■ WORK TO BE COMPLETED: Set down exactly the lines below between the line holding "strings would cause" and the line holding "Set a configurable", inclusive; no other line belongs in the answer.

■ DATA EXCERPTS:
<<<<

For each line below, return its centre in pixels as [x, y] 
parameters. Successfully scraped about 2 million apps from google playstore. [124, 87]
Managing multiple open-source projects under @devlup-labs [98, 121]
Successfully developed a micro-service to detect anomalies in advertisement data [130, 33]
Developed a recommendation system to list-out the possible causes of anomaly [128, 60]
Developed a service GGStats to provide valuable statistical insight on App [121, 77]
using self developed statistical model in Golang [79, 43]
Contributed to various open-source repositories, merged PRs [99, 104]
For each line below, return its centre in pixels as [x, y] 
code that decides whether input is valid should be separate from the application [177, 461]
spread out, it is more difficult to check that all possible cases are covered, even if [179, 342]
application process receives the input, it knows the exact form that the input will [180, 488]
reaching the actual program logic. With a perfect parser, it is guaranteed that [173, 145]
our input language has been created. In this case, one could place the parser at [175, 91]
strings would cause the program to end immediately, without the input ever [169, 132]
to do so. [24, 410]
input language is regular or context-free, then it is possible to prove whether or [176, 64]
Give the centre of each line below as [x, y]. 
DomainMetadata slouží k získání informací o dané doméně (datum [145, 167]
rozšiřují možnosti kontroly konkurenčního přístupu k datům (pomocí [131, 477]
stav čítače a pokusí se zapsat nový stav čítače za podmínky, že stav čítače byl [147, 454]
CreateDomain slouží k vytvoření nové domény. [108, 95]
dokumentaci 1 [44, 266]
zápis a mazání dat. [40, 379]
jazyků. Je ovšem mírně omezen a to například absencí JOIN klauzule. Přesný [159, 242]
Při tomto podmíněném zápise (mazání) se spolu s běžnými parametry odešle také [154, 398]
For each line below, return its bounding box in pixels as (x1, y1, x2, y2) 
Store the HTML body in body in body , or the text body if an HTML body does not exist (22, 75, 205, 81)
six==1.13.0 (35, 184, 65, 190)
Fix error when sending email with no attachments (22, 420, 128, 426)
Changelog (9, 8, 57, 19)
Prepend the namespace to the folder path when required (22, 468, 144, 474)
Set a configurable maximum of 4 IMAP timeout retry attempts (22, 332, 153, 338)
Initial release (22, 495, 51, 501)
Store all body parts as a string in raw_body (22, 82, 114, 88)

>>>>
<<<<

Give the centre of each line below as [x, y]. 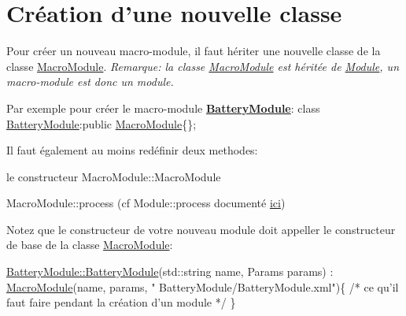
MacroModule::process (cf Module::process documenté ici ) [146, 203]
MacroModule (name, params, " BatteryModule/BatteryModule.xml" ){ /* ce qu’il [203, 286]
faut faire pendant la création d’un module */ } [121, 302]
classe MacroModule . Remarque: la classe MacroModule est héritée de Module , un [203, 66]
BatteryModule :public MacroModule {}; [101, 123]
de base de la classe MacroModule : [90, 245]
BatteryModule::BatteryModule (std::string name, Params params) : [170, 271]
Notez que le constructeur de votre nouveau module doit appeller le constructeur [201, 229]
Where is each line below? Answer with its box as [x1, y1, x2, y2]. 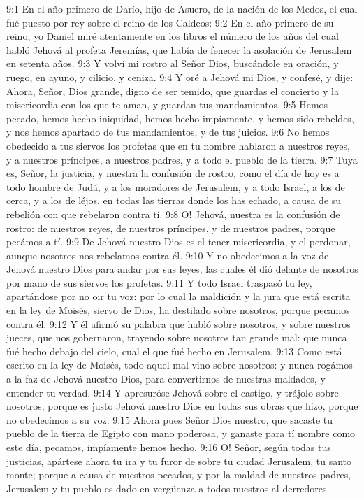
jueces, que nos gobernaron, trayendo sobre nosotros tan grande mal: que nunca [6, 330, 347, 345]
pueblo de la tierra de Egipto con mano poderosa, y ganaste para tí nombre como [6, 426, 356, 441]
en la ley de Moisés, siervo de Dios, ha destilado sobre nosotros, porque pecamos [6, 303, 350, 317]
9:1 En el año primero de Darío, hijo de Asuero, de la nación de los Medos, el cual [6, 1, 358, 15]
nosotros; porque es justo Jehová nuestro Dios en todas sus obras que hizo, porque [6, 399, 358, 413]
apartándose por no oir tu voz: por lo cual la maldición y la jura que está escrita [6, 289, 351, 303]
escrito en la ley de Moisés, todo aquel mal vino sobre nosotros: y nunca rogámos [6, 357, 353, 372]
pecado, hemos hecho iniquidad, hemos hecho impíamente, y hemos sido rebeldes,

>>>>

■ WRITTEN ANSWER:
strings would cause the program to end immediately, without the input ever [169, 132]
to do so. [24, 410]
input language is regular or context-free, then it is possible to prove whether or [176, 64]
Give the centre of each line below as [x, y]. 
DomainMetadata slouží k získání informací o dané doméně (datum [145, 167]
rozšiřují možnosti kontroly konkurenčního přístupu k datům (pomocí [131, 477]
stav čítače a pokusí se zapsat nový stav čítače za podmínky, že stav čítače byl [147, 454]
CreateDomain slouží k vytvoření nové domény. [108, 95]
dokumentaci 1 [44, 266]
zápis a mazání dat. [40, 379]
jazyků. Je ovšem mírně omezen a to například absencí JOIN klauzule. Přesný [159, 242]
Při tomto podmíněném zápise (mazání) se spolu s běžnými parametry odešle také [154, 398]
For each line below, return its bounding box in pixels as (x1, y1, x2, y2) 
Store the HTML body in body in body , or the text body if an HTML body does not exist (22, 75, 205, 81)
six==1.13.0 (35, 184, 65, 190)
Fix error when sending email with no attachments (22, 420, 128, 426)
Changelog (9, 8, 57, 19)
Prepend the namespace to the folder path when required (22, 468, 144, 474)
Set a configurable maximum of 4 IMAP timeout retry attempts (22, 332, 153, 338)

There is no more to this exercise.